Last year, my co-worker gave me a devotional book that had a scripture, reading passage, and prayer for each day of the year. I would read, discuss, and pray with my friend who is further along in her walk than I am. I looked forward to spending this time reading scripture and praying.
When I tell you my eyes were opened to a new way of thinking and feeling! My life began to change. I had some miracles happen last year people. I am talking about my husband was unemployed off and on for about 4 months and we NEVER missed one bill. We put our house on the market and received 3 offers in the first 3 days. Y’all, our neighborhood had houses on that had been market for months. We just knew it wasn’t going to sell…. But God!
This lead me to want more. Seek more. I still didn’t feel like I was where I needed to be.

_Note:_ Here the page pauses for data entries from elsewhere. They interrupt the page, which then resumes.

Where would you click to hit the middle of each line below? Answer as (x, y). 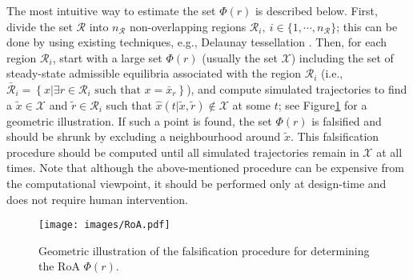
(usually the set (240, 57)
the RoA (59, 266)
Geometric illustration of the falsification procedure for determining (204, 250)
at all (389, 152)
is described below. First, (316, 10)
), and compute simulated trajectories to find (297, 88)
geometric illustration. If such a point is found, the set (139, 120)
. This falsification (335, 136)
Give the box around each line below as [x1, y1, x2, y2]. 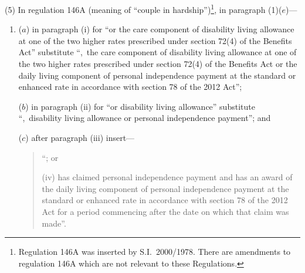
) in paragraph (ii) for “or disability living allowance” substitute [25, 100, 255, 112]
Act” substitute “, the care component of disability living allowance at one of [18, 46, 297, 58]
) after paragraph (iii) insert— [25, 132, 135, 143]
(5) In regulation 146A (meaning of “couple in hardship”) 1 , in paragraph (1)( [5, 2, 282, 15]
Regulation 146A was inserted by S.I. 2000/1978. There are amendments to [18, 245, 291, 258]
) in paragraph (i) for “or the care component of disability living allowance [26, 23, 294, 35]
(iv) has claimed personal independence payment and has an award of [42, 171, 293, 183]
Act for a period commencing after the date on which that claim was [42, 205, 289, 217]
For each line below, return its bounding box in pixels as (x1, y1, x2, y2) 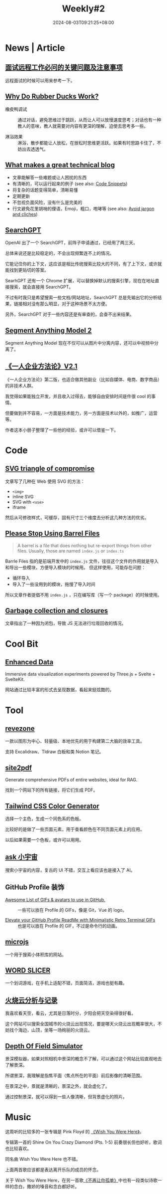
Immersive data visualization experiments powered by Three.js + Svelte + (5, 671, 156, 677)
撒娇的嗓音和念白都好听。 (26, 1183, 80, 1190)
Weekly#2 (62, 3, 105, 14)
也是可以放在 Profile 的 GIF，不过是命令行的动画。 (17, 923, 120, 929)
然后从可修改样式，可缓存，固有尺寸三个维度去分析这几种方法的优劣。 (5, 514, 149, 520)
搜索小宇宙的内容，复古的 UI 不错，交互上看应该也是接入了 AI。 (5, 867, 135, 873)
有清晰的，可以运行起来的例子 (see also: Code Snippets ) (12, 181, 128, 187)
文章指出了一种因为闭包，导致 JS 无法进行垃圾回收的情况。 (5, 620, 126, 626)
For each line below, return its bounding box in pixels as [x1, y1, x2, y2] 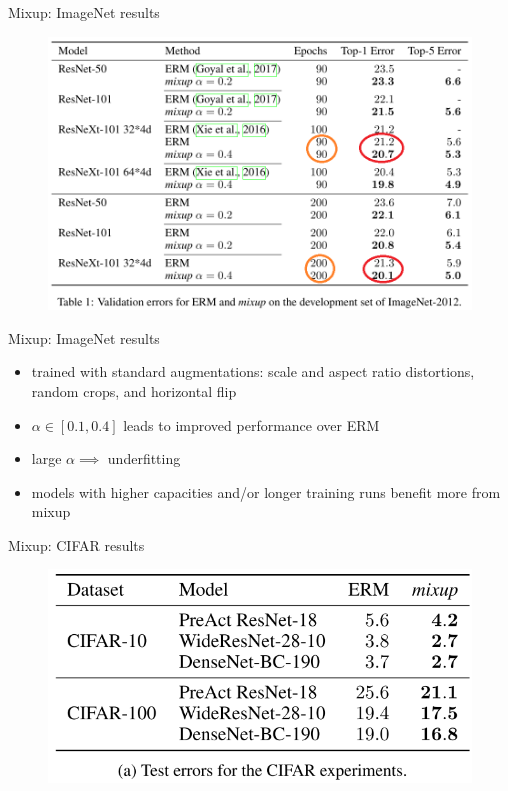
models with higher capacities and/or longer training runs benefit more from [31, 481, 501, 502]
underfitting [107, 448, 181, 469]
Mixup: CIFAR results [8, 534, 145, 555]
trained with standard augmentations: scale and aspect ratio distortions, [31, 361, 475, 382]
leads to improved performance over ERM [123, 414, 380, 435]
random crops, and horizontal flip [31, 380, 237, 401]
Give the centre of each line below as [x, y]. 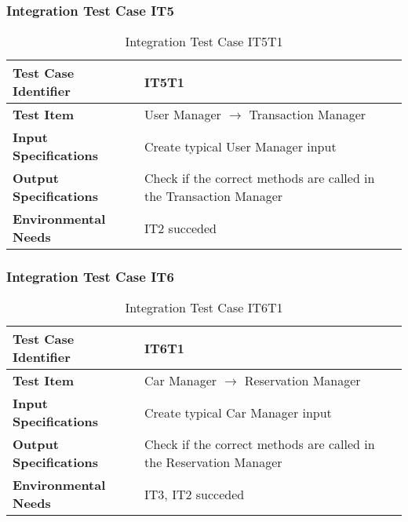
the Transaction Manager [213, 196]
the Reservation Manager [213, 462]
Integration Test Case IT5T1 [204, 42]
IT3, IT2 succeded [195, 494]
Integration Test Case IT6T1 [204, 308]
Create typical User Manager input [240, 146]
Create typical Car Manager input [238, 412]
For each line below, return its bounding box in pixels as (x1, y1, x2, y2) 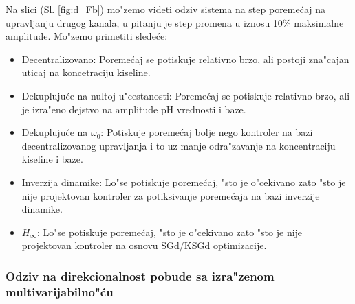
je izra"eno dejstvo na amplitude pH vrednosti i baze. (21, 102, 246, 116)
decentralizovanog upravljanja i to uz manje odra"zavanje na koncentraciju (21, 138, 336, 152)
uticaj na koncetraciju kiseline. (21, 65, 151, 80)
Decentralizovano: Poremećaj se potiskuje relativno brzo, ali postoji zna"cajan (21, 51, 349, 66)
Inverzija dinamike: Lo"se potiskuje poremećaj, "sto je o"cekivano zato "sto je (21, 174, 346, 189)
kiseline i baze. (21, 152, 83, 166)
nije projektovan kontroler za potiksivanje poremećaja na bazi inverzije (21, 188, 320, 202)
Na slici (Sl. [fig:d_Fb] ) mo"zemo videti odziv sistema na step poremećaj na (6, 2, 326, 16)
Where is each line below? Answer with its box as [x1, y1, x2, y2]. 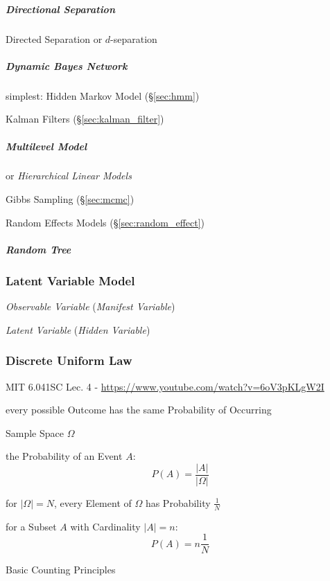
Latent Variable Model [6, 271, 135, 289]
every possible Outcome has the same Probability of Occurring [6, 402, 272, 417]
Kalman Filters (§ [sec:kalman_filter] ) [6, 111, 164, 126]
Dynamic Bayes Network [6, 58, 128, 73]
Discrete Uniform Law [6, 352, 132, 369]
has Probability [145, 495, 211, 510]
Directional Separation [6, 1, 115, 16]
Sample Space [6, 425, 64, 440]
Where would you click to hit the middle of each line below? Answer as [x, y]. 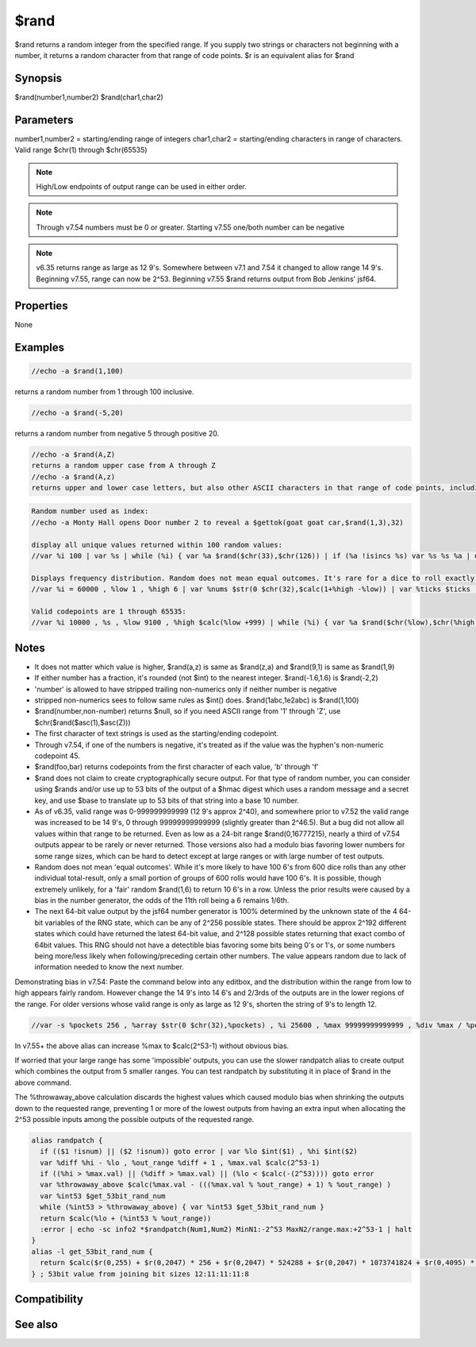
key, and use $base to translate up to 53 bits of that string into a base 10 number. [167, 800]
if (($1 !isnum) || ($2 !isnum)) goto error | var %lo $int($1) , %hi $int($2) [199, 1152]
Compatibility [49, 1299]
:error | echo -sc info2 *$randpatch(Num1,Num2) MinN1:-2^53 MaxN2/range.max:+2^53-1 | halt [226, 1229]
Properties [41, 306]
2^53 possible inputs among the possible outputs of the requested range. [134, 1119]
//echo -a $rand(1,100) [78, 371]
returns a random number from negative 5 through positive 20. [117, 433]
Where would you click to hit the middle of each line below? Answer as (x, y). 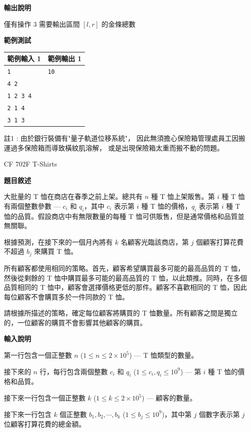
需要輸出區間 (59, 24)
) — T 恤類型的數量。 (164, 355)
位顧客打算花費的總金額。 (45, 424)
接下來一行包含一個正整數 (45, 398)
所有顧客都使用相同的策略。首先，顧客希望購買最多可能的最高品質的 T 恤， (124, 268)
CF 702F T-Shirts (31, 164)
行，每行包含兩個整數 (74, 371)
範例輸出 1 (65, 58)
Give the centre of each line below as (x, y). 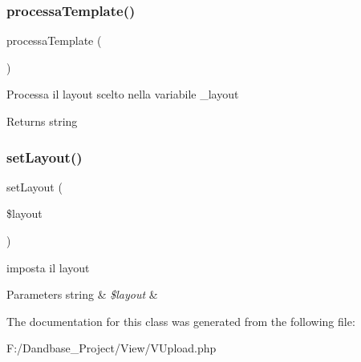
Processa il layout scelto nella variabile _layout (123, 94)
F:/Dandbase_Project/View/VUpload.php (112, 348)
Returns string (42, 121)
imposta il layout (48, 267)
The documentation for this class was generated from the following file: (181, 321)
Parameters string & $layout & (82, 294)
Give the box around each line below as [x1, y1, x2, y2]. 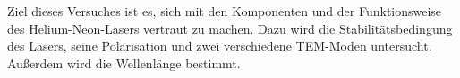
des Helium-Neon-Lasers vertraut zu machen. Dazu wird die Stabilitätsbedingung [7, 19, 453, 37]
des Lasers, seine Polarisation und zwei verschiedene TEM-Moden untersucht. [7, 36, 432, 55]
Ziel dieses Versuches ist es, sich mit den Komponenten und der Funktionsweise [7, 2, 442, 19]
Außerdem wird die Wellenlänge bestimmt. [7, 53, 241, 72]
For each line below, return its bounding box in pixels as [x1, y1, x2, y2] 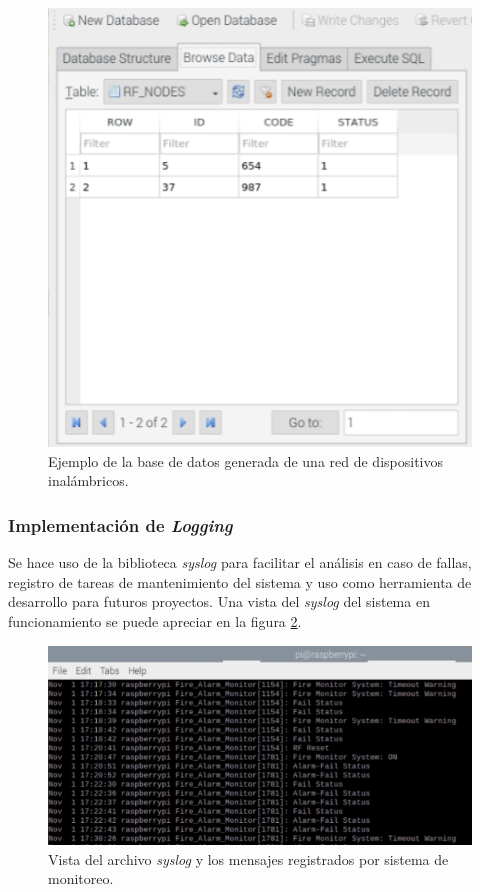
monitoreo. [48, 868, 114, 889]
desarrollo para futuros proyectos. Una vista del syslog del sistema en [8, 591, 430, 612]
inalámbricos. [48, 470, 129, 491]
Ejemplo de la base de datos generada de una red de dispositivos [48, 450, 443, 471]
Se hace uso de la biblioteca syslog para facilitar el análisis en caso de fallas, [8, 552, 472, 573]
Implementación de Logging [8, 512, 233, 537]
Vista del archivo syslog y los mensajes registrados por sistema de [48, 848, 449, 869]
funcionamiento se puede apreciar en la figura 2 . [8, 610, 302, 631]
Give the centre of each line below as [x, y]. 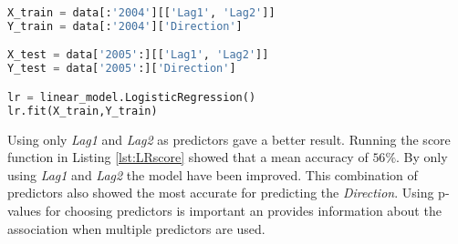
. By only [422, 157]
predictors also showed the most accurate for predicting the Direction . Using [221, 193]
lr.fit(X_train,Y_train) [83, 111]
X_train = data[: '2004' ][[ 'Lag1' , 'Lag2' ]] [141, 13]
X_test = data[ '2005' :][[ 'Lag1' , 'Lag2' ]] [138, 55]
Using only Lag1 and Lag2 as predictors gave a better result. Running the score [229, 139]
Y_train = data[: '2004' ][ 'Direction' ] [125, 26]
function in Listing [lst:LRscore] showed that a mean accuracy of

One of my friends started a New Testament Challenge where we read the New Testament in 30 days. This in itself was a blessing. I was already reading scripture daily, but He knew exactly what I was missing.
In this challenge, I figured that Jesus was the missing key.
I realized that I didn’t have a direct connect to God. I needed Jesus as my homeboy, literally. I actually think of Him in this manner. Following His word and works have made me closer to God.
The final thing that was left was confessing all of my sins. In confessing, I had to dig deep and confess the things that I had tucked away. EVERYTHING!!! I am talking about everything that I was hiding from myself for YEARS. I know He already knows, but it was something about putting them on display that gave me a since of relief. Once I did, things started happening. I mean it took all of the shame away. This placed me into a position in which I could seek my heart’s desires.
I am chasing after everything that I know is mine.
I know that confessing is a hard step, but remember this quote.
Any sin you cover, God uncovers. Any sin you uncover, God covers. ~ Johnny Hunt
I am willing to journal my works on this blog for the world (or the 2 or 3 readers I have… Hey, mama!) to see. I hope that this will make me better in every way. Who knows? Maybe someone else will learn from or join this journey with me.